I’m building an NLP application that with a dataloader that builds batches out of sequential blocks of text in a file. I have been using an IterableDataset since my text file won’t fit into memory. However, when I use with with DistributedDataParallel, the dataloader is replicated across processes and each GPU ends up with the same batch of data. How can I give each GPU a different batch of data to take advantage of distributed training?
Note: My dataloader can load ~300 batches/second on a single and each GPU takes ~2 seconds to process a batch, so dataloader speed should not be a significant limiting factor even if batches were sent in serial to different GPUs
This container parallelizes the application of the given module by splitting the input across the specified devices by chunking in the batch dimension. The module is replicated on each machine and each device, and each such replica handles a portion of the input. During the backwards pass, gradients from each node are averaged.

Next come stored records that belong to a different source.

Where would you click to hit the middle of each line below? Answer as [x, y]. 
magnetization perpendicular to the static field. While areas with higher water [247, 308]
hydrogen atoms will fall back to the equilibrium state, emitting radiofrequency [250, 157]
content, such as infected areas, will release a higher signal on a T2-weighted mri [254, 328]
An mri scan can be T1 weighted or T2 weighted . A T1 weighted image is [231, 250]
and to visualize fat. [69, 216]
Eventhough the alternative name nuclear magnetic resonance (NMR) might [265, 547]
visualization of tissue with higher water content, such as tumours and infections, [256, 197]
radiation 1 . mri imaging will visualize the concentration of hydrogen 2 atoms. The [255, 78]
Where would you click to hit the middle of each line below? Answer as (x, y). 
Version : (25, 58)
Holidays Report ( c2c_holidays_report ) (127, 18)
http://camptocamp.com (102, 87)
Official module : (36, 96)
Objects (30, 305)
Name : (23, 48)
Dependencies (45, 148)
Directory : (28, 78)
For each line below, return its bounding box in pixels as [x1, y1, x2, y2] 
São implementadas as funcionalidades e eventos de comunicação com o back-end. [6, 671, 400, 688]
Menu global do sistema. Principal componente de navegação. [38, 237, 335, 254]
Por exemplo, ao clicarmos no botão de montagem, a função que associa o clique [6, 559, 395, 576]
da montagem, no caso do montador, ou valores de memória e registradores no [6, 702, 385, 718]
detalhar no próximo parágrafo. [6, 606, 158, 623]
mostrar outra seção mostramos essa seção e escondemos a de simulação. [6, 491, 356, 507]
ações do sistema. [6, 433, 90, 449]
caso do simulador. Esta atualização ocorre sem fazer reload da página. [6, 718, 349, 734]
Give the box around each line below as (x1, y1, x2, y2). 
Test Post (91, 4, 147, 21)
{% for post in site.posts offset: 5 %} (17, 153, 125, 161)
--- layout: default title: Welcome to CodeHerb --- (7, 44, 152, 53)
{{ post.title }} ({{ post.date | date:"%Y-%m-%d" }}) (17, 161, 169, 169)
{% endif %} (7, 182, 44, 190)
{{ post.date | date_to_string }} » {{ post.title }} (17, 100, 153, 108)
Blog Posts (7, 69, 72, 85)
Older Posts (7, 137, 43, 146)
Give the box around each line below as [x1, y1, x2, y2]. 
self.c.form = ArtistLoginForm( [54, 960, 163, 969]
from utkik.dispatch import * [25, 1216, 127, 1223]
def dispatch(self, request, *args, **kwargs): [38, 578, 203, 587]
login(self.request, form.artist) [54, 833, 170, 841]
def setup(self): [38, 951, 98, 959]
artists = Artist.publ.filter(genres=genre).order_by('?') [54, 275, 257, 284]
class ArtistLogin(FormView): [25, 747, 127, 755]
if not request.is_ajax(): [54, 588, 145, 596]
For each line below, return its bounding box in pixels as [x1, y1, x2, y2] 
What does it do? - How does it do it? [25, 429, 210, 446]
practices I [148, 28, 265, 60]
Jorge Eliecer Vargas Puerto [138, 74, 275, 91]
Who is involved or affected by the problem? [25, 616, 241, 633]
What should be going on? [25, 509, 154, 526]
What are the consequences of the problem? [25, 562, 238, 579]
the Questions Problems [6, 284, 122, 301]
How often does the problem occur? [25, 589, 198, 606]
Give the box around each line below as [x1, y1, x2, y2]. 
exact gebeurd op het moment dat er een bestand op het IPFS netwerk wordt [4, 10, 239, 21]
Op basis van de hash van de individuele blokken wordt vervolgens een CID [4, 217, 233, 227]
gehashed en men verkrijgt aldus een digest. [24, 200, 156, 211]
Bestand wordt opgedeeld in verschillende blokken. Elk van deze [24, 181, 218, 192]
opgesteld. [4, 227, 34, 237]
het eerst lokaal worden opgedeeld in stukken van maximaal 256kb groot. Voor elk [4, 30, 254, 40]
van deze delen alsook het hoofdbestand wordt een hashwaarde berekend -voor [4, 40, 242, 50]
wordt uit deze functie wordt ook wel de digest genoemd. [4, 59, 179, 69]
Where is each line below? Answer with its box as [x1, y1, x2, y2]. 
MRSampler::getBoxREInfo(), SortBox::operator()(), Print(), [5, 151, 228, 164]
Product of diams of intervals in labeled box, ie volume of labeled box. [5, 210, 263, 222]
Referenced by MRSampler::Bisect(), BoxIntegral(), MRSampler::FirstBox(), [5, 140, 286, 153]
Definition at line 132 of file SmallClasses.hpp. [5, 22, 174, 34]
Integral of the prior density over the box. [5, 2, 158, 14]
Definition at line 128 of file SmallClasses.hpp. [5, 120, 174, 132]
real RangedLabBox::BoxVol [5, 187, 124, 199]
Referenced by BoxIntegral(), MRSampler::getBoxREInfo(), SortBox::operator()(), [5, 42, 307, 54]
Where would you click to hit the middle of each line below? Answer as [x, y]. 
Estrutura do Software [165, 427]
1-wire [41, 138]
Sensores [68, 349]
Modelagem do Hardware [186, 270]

I met a similar problem recently, and I think the batches should be the same across different GPUs according to the source code.
If you look at the function DistributedSampler which we use in DDP, the chunking function is done by this class. However, if you look at the source code of Dataloader, sampler will not affect the behavior of data fetching of iterable datasets.
see line 34 in https://github.com/pytorch/pytorch/blob/8fd9fe93be08c9f0ab81507081fac1387a4aca56/torch/utils/data/_utils/fetch.py#L18
@bsridatta I verified that my data was being replicated across batches by actually printing them out. I’m not sure, but this problem may be a product of using pytorch-lightning, which makes a copy of the dataloader for each GPU.
In any case, I was able to fix the problem by creating an array of pointers to the start of each training example in my file using an approach similar to the one used here. This allowed me to quickly sample random training contexts from my text file without needing to read it into memory.
Hello @kartch, thanks a lot for the explaining the workaround. You maybe right about pytorch-lightning, had few crazy issues, some of the backdraws of abstraction I guess.
But I have to say that I turned away from that approach in the end, as it is relatively inflexible and turned the IterableDataset simply into an indexable one.
But how did you overcome the memory problem? If have 40m examples in my training set, it is not feasible to load all the examples in each process… Did you use HDF5 or something similar?